The Kelly-Lochbaum is a recursive system derived from the concatenated tube model using differential wave equations. It describes how at each tube transition, part of the wave propagates forward and part of is reflected backward. For a given excitation signal, the Kelly-Lochbaum structure gives the same output as the concatenated tube model and thus approximates the filter effect of the vocal tract.

How is the Kelly-Lochbaum Structure Related to Digital Filtering?

The Kelly-Lochbaum structure can be brought into a lattice structure, showing that it models a lattice filter, which can be described a digital filter.

How Can a System with an Infinite Impulse Response Be Described with a Finite Amount of Parameters?

We can describe the IIR using the Autoregressive Moving Average (ARMA) or an IRR filter with finitely many zeroes and poles. It can be shown that any ARMA system can translated into an IRR filter.

What is a Moving Average System? How is it Related to an All-zero System?

The moving average models the output as the weighted sum of previous inputs. It does not utilize any output-feedback. When translating the MA system into the z-domain, we can reformulate the weights of the moving average to all be in the numerator of a transfer function, thus defining zero points of a digital filter.
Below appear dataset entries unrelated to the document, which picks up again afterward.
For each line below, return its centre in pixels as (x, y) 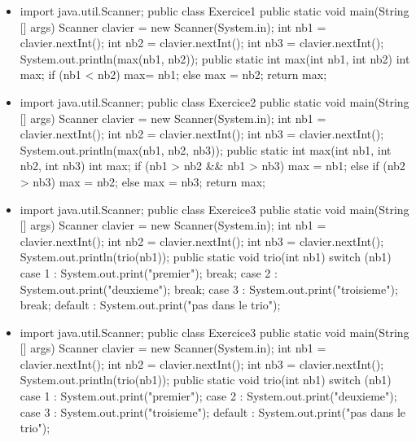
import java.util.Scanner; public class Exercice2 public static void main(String (215, 101)
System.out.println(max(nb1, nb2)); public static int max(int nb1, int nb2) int (215, 58)
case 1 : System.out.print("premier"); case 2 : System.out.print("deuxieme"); (208, 396)
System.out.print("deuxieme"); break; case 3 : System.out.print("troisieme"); (209, 289)
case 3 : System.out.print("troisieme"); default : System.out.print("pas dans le (213, 411)
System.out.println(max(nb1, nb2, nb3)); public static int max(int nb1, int (206, 149)
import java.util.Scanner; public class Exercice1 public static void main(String (215, 11)
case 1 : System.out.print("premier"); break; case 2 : (149, 272)
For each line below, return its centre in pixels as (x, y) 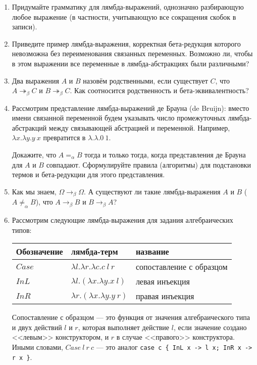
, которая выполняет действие (124, 327)
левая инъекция (163, 281)
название (152, 252)
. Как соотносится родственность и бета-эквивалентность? (159, 90)
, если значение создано (210, 327)
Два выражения (36, 80)
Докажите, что (34, 154)
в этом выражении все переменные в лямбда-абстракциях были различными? (131, 63)
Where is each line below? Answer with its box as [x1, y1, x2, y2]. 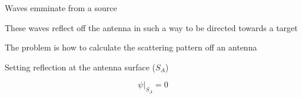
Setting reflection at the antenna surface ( [5, 60, 156, 73]
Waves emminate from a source [5, 2, 117, 13]
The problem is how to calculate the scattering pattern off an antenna [5, 41, 257, 53]
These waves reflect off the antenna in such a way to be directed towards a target [5, 21, 298, 33]

What is an Autoregressive System? How is it Related to an All-pole System?

An autoregressive system models the output as the weighted sum of previous outputs. It assumes that the observation from the system is completely dependent on the previous observations. When translating such a system into the z-domain, the autoregressive weights are all in the denominator of the transfer function, thus describing an all-pole filter.

What Are Linear Predictive Coefficients?

• Why are they called "linear predictive"? What is predicted? The are called "linear predictive", because they are the coefficients of an autoregressive system, predicting the next output of the vocal tract filter from previous observations.

• How are they derived? They are derived by describing the vocal tract as a autoregressive system with constant excitation: \(s(n)=b_{0}e(n)-\sum\limits_{\nu=1}^{p}a_{\nu}s(n-\nu)\) We don't know the constant excitation term, so we can only model \(\hat{s}(n)=-\sum\limits_{\nu=1}^{p}a_{\nu}s(n-\nu)\). We know find the optimal coefficients by defining the MMSE objective:

  $$

\hat{a}{\nu}=\arg\min]$$}_{\nu}}\mathbb{E}[(s(n)-\hat{s}(n))^{2

This can be solved by taking the derivative with respect to $a_{\nu}$ and setting it to zero.

• How are LPC coefficients computed from a speech signal? The derivation above yields the formula: \(\varphi_{s}(n)=-\sum\limits_{\nu=1}^{p}\hat{a}_{\nu}\varphi_{s}(n-\nu)\). We can bring this into the matrix notation \(\mathbf{\Phi}_{s}=-\mathbf{R}\mathbf{a}_{opt}\) where \(\mathbf{R}\) is the autocorrelation matrix of the signal. This formulation is called a Wiener-Hopf equation and can be solved very efficiently using the Levinson-Durbin recursion.

How Many LPC Coefficients Do I Need to Model a Speech Signal? What Does it Depend On?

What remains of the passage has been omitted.